Given a NumPy array that may contain invalid values such as NaN, inf, or non-numeric entries, the task is to remove all rows that contain any such value and keep only rows with clean numerical data.
For Example:
Input: [[10.5, 22.5, 3.8], [41, nan, nan]]
Output: [[10.5, 22.5, 3.8]]
Let's explore different methods to remove rows which contains non numeric values in Python.
Using np.isfinite()
This method keeps only those rows where every element is a valid finite number. It works by detecting and removing rows that contain NaN, inf, or -inf in one check.
import numpy as np
a = np.array([[10.5, 22.5, 3.8],
[41, np.nan, np.nan]])
res = a[np.isfinite(a).all(axis=1)]
print(res)
Output
[[10.5 22.5 3.8]]
Explanation:
- np.isfinite(a) creates a mask where valid numbers = True, invalid values = False.
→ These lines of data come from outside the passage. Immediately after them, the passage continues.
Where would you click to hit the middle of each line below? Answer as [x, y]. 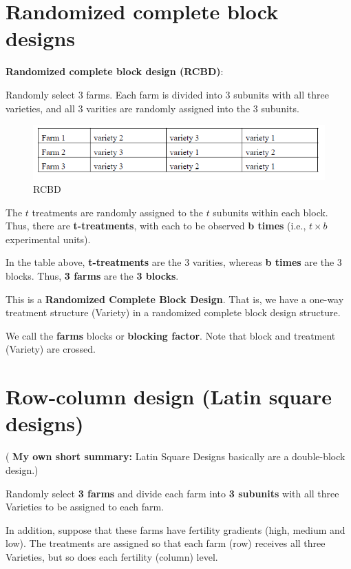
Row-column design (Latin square [169, 396]
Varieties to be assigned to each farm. [85, 507]
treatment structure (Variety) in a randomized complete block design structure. [173, 312]
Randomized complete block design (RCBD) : [115, 71]
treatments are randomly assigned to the [117, 212]
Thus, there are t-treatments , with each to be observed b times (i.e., [156, 226]
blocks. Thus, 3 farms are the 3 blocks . [92, 276]
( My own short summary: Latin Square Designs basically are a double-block [175, 456]

- .all(axis=1) keeps rows where all values are True.
- a[...] filters and returns only numeric rows
Using ~np.isnan(a).any(axis=1)
This method filters rows by checking if they contain any NaN. Rows without NaN are kept; rows with even one NaN are removed.
import numpy as np
a = np.array([[10.5, 22.5, 3.8],
[41, np.nan, np.nan]])
clean = a[~np.isnan(a).any(axis=1)]
print(clean)
Output
[[10.5 22.5 3.8]]
Explanation:
- np.isnan(a) True where elements are NaN.
- .any(axis=1) checks if any column in a row contains NaN.
- ~ flips the mask so that only valid rows remain.
Using np.isreal() + Manual Numeric Check
This method validates each row by checking whether all values are numeric. It works even when the array contains strings or Python objects.
import numpy as np
a = np.array([[10.5, 22.5, 3.8],
["41", "x", "50"]], dtype=object)
m = []
for r in a:
ok = True
for v in r:
s = str(v)
if s.replace('.', '', 1).replace('-', '', 1).isdigit() == False:
ok = False
break
if ok:
m.append(r.astype(float))
res = np.array(m)
print(res)
Output
[[10.5 22.5 3.8]]
Explanation:
- str(v) converts each value to a string so the numeric check never errors.
- s.replace('.', '', 1).replace('-', '', 1).isdigit() removes one decimal point and one minus sign, then checks if the rest is numeric.
- Row is valid only if all values pass the numeric check.
- r.astype(float) converts valid rows to float because every value is confirmed numeric.